Peter inquires with Yelena once more, this time learning that Jean has a sister named Sara, who is a telepath like her and was captured by the DODC some time prior. At the same time, Jean learns that Sara had died from being experimented on by the DODC. In a fit of rage, her psionic power expands, creating a barrier that engulfs the city and renders various New Yorkers within its radius immobilized. Peter is partially immune to Jean's abilities, allowing him to enter the DODC building. Jean rebuffs his attempts and forces him to fight possessed members of the Hand who are on the DODC's payroll. Peter removes his inhibitor and embraces his new mutations, gaining enhanced strength, enhanced speed and organic webs to defeat the Hand. When Peter reaches Jean, she enters his mind and experiences a loving memory with May, who accepted Peter's abilities but loved him for himself. Peter offers Jean understanding over the loss of Sara. Castle, outside the barrier's radius, attempts to shoot Jean from a distance using a sniper rifle, but Peter intercepts the shot, leaving him gravely injured. Castle later carries Peter to the hospital, who undergoes surgery. He later awakens and learns from Castle that Jean kept him alive until medical help arrived. In the aftermath, Jean quietly leaves the city, the DODC comes under investigation, and Peter vows he does not need to be alone to be Spider-Man.

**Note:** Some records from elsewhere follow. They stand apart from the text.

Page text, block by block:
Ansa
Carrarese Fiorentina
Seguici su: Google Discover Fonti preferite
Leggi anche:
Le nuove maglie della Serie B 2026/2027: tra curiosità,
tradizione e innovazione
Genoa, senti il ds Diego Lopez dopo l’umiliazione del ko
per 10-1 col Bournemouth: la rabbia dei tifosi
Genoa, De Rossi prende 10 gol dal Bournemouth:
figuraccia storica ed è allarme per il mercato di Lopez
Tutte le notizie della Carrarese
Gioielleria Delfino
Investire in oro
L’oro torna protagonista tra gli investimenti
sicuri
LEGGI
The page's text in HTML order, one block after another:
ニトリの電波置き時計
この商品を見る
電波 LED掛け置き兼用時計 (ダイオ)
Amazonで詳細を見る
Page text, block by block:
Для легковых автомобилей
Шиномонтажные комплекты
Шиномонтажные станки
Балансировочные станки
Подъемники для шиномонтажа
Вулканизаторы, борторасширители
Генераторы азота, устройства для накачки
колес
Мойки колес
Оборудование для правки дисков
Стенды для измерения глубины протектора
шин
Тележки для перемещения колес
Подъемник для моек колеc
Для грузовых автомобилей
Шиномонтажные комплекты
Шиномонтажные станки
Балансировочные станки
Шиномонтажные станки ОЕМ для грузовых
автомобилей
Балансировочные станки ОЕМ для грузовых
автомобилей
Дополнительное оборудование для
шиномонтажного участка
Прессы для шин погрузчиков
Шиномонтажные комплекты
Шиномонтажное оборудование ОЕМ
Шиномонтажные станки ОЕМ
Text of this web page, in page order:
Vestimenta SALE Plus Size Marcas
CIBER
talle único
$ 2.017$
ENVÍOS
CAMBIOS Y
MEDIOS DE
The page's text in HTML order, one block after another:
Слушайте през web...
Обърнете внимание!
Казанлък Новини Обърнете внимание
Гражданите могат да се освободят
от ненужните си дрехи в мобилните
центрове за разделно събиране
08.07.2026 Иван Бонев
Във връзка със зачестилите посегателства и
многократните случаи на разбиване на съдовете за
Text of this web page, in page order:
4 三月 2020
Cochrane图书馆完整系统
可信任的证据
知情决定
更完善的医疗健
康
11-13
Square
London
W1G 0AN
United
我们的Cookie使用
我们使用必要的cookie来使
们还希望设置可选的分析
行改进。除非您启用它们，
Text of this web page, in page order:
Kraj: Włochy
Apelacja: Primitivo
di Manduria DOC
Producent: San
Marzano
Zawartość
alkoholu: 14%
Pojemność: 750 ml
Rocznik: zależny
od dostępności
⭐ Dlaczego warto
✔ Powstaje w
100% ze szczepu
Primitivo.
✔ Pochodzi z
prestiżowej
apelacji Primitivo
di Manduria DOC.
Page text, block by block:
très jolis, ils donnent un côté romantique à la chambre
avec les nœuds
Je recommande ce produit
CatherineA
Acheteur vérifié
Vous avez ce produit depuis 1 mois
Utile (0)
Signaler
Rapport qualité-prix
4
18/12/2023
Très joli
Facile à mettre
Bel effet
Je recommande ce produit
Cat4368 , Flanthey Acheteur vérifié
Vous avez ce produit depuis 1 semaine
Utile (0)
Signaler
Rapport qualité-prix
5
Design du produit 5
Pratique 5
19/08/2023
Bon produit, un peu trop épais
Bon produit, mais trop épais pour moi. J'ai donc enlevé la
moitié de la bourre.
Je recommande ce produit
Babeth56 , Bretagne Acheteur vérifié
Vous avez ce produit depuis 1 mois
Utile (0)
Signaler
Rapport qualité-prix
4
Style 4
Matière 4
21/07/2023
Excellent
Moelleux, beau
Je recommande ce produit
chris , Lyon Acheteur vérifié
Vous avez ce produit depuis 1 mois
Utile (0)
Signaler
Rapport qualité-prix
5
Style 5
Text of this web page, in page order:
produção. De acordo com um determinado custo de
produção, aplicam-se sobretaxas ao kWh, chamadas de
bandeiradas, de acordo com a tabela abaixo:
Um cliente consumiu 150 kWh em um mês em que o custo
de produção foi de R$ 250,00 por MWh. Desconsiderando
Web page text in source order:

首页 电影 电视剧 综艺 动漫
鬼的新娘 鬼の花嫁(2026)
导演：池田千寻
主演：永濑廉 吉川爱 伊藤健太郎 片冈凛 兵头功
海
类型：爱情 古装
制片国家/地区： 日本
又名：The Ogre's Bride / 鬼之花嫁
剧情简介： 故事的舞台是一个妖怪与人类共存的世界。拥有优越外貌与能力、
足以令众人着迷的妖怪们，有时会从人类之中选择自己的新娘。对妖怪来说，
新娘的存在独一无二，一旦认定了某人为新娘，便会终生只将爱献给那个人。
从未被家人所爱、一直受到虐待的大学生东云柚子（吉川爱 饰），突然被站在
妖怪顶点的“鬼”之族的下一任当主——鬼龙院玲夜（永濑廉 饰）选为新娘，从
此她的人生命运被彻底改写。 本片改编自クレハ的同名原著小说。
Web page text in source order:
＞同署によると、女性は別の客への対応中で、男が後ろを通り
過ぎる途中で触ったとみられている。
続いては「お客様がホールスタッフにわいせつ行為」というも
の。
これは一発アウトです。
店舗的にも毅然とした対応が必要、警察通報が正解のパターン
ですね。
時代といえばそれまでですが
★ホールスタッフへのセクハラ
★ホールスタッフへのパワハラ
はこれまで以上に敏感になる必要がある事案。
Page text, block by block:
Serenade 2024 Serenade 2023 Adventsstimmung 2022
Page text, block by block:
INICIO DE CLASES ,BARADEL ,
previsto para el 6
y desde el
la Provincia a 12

Some time later, Peter encounters Ned once more, and this time he introduces himself while performing their signature handshake, with Ned remembering Peter.

== Alternate versions ==
Other versions of Peter Parker are depicted in the alternate realities of the MCU multiverse.

=== Zombie outbreak ===

In an alternate 2018, Peter (marketed as Zombie Hunter Spider-Man) is among the survivors of a quantum virus outbreak which transforms the infected into zombies, and joins the survivors, consisting of Bucky Barnes, Kurt Goreshter, Sharon Carter, Hope van Dyne, Okoye, Happy Hogan, and Bruce Banner to the Grand Central Station to catch a train to Camp Lehigh, New Jersey. After meeting Vision and following a fight with a zombified Wanda Maximoff, he escapes with Scott Lang and T'Challa, taking the Mind Stone to Wakanda to put an end to the virus. However, they discover that all of Wakanda has been infected by a zombie Thanos, until they receive help from Thor, Rocket, and Groot, but they were annihilated. After T'Challa's sacrifice, the Infinity Stones are destroyed, releasing a surge of energy. Peter and Lang are saved by the remaining sorcerers of Kamar-Taj. They welcome Shang-Chi, Katy, Kamala Khan, Blade Knight and Valkyrie by saving them from the fall, and reveal to them that the energy of the Infinity Stones is being contained by Hulk, who has become "Infinity Hulk". Arriving to help defend the Hulk, Peter and the remaining heroes fall one by one.

=== "Peter-Two" ===

Years following the events of Spider-Man 3 (2007), Peter Parker's (portrayed by Tobey Maguire) relationship with Mary Jane "MJ" Watson had worked out despite past complications. Due to Strange's malfunctioned spell, Peter is brought into Earth-616 and subsequently begins searching for that universe's Peter. After meeting an alternate version of himself and comforting "Peter-One" over the loss of his aunt, the Spider-Men work together to cure the supervillains and Peter subsequently reunites with Octavius. Peter stops "Peter-One" from killing Green Goblin out of rage, having previously reminded him that revenge would not suffice May's death, but this leads to him being stabbed in the back and injured by Goblin, who is in turn cured by "Peter-One". Peter says goodbye to his alternate versions and returns to his universe.

=== "Peter-Three" ===

Years following the events of The Amazing Spider-Man 2 (2014), Peter Parker's (portrayed by Andrew Garfield) failure to save Gwen Stacy caused him to become bitter and overly aggressive and vengeful towards criminals, devoting most of his time to being Spider-Man. After Strange's malfunctioned spell, Peter is brought into Earth-616 and subsequently begins searching for that universe's Peter. After meeting an alternate version of himself and comforting "Peter-One" over the loss of his aunt, the Spider-Men work to cure the villains, with "Peter-One" curing Connors and Peter reconciling with Dillon, who was cured by Octavius. After Green Goblin destroys the contained spell, MJ falls from the scaffolding, but Peter saves her, bringing closure to his failure. Peter and "Peter-One" inject Osborn with a cure "Peter-Two" developed, curing him of his Green Goblin persona. Peter says goodbye to his alternate versions and returns to his universe with a renewed sense of heroism.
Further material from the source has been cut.